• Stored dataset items
-------
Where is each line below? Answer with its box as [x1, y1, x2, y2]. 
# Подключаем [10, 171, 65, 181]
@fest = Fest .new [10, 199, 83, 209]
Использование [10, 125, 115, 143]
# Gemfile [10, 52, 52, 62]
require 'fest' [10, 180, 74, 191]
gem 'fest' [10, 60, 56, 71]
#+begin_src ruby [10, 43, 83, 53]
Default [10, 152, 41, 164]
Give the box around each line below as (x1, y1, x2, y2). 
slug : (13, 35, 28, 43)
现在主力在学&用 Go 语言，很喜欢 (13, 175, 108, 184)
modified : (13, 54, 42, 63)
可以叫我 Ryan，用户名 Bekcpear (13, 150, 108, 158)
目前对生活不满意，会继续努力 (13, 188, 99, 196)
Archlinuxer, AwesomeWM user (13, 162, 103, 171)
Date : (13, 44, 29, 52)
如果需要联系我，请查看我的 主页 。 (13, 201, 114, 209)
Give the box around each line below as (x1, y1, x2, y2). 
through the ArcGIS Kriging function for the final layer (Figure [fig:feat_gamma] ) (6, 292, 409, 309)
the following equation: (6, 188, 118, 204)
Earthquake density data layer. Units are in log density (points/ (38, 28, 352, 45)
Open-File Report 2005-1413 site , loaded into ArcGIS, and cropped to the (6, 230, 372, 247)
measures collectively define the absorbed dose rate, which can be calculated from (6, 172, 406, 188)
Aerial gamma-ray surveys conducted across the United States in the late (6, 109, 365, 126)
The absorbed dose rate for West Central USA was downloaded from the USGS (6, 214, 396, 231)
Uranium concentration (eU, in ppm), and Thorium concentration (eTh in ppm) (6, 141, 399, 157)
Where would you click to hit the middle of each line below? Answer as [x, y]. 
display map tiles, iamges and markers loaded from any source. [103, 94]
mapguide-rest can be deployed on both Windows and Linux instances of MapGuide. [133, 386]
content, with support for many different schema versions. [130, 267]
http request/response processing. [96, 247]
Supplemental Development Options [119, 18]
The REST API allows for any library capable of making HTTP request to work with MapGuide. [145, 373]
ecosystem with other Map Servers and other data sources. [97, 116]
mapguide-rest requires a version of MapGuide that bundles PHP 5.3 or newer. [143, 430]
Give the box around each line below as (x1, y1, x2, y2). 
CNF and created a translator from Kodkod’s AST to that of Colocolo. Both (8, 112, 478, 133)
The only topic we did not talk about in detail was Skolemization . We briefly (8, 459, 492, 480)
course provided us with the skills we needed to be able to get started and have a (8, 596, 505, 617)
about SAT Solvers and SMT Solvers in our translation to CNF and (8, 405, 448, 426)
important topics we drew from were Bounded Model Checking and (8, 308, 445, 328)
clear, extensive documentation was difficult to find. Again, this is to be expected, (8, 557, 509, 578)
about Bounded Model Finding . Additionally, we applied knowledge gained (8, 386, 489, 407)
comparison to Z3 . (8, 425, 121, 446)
-------
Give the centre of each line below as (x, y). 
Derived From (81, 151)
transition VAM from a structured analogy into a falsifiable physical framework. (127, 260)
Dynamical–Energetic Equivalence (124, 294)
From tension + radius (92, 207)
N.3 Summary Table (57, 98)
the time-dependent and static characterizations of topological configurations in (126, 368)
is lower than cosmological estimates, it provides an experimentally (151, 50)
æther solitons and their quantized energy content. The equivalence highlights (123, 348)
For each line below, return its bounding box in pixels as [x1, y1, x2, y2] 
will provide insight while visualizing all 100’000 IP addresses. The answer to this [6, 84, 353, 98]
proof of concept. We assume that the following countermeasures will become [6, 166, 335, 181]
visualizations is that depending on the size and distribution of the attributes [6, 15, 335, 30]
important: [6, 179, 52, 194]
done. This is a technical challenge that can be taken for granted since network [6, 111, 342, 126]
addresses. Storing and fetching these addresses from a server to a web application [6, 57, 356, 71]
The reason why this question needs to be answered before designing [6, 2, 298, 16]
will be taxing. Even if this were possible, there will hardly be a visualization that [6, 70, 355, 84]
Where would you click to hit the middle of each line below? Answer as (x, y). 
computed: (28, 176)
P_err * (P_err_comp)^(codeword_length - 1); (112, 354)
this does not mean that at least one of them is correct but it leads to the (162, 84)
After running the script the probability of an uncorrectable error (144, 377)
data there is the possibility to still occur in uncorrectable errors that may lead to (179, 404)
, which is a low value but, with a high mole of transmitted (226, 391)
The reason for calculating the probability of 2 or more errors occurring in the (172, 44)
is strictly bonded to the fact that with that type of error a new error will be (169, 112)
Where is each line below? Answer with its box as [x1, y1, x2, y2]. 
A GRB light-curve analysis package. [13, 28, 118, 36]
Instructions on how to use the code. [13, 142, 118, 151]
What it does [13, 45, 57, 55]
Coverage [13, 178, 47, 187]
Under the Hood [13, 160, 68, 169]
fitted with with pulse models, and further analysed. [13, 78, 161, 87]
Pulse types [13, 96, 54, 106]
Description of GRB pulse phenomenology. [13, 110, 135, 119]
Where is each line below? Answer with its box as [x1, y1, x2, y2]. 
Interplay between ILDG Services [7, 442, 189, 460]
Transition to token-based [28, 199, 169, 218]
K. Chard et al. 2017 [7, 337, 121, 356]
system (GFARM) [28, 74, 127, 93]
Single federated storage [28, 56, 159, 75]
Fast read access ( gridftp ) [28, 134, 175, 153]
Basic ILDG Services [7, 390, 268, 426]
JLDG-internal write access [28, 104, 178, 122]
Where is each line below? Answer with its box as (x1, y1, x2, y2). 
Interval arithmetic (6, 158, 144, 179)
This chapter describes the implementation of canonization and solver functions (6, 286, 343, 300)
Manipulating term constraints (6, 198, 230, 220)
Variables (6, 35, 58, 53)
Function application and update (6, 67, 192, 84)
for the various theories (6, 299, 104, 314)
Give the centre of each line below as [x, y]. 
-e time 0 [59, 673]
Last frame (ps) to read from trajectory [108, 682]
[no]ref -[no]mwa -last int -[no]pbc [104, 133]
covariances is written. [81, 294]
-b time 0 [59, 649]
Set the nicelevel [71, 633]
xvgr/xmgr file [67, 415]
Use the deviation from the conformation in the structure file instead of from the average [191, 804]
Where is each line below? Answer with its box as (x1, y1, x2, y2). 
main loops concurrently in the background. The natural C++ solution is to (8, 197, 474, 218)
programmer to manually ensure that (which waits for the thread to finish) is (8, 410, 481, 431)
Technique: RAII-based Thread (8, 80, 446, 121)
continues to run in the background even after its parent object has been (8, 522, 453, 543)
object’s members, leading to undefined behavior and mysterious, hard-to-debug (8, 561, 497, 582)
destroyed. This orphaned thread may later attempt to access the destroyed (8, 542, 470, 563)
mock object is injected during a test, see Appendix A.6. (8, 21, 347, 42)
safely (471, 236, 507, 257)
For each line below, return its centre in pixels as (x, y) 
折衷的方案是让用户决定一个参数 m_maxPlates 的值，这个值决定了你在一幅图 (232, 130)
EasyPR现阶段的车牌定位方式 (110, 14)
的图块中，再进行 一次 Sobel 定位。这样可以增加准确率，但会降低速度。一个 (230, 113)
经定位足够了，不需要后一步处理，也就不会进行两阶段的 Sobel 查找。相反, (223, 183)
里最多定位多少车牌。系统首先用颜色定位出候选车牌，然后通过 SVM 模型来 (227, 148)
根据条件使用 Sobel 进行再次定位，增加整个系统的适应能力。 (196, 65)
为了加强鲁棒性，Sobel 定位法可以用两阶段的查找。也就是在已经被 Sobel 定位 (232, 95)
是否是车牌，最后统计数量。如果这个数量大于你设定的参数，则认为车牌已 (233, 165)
-------
• WHAT THIS TASK INVOLVES
Print exactly the lines above, between the one holding "This chapter describes" and the one holding "[no]ref -[no]mwa -last", inclusive, and nothing besides.

• OUTPUT OF THE TASK
This chapter describes the implementation of canonization and solver functions (6, 286, 343, 300)
Manipulating term constraints (6, 198, 230, 220)
Variables (6, 35, 58, 53)
Function application and update (6, 67, 192, 84)
for the various theories (6, 299, 104, 314)
Give the centre of each line below as [x, y]. 
-e time 0 [59, 673]
Last frame (ps) to read from trajectory [108, 682]
[no]ref -[no]mwa -last int -[no]pbc [104, 133]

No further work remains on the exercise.